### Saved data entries
- - - - - - -

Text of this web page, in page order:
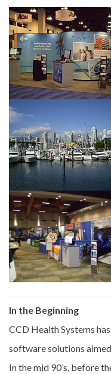
In the Beginning
CCD Health Systems
software solutions
In the mid 90’s, before
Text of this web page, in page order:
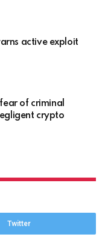
active exploit
of criminal
crypto
Twitter
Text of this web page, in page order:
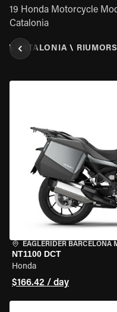
19 Honda Motorcycle
Catalonia
\ CATALONIA \
EAGLERIDER BARCELONA
NT1100 DCT
Honda
$166.42 / day
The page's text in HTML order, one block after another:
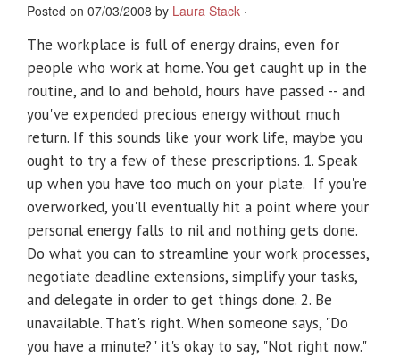
Posted on 07/03/2008 by Laura Stack ·
The workplace is full of energy drains, even for
people who work at home. You get caught up in the
routine, and lo and behold, hours have passed -- and
you've expended precious energy without much
return. If this sounds like your work life, maybe you
ought to try a few of these prescriptions. 1. Speak
up when you have too much on your plate. If you're
overworked, you'll eventually hit a point where your
personal energy falls to nil and nothing gets done.
Do what you can to streamline your work processes,
negotiate deadline extensions, simplify your tasks,
and delegate in order to get things done. 2. Be
unavailable. That's right. When someone says, "Do
you have a minute?" it's okay to say, "Not right now."
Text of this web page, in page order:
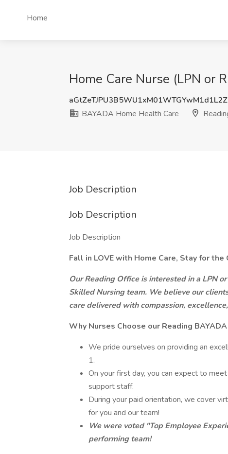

- - - - - - -

### EXERCISE
Write every line of the data out again exactly, leaving out all images.

### ANSWER TO THIS EXERCISE
Text of this web page, in page order:
In the Beginning
CCD Health Systems
software solutions
In the mid 90’s, before
Text of this web page, in page order:
active exploit
of criminal
crypto
Twitter
Text of this web page, in page order:
19 Honda Motorcycle
Catalonia
\ CATALONIA \
EAGLERIDER BARCELONA
NT1100 DCT
Honda
$166.42 / day
The page's text in HTML order, one block after another:
Posted on 07/03/2008 by Laura Stack ·
The workplace is full of energy drains, even for
people who work at home. You get caught up in the
routine, and lo and behold, hours have passed -- and
you've expended precious energy without much
return. If this sounds like your work life, maybe you
ought to try a few of these prescriptions. 1. Speak
up when you have too much on your plate. If you're
overworked, you'll eventually hit a point where your
personal energy falls to nil and nothing gets done.
Do what you can to streamline your work processes,
negotiate deadline extensions, simplify your tasks,
and delegate in order to get things done. 2. Be
unavailable. That's right. When someone says, "Do
you have a minute?" it's okay to say, "Not right now."
Text of this web page, in page order:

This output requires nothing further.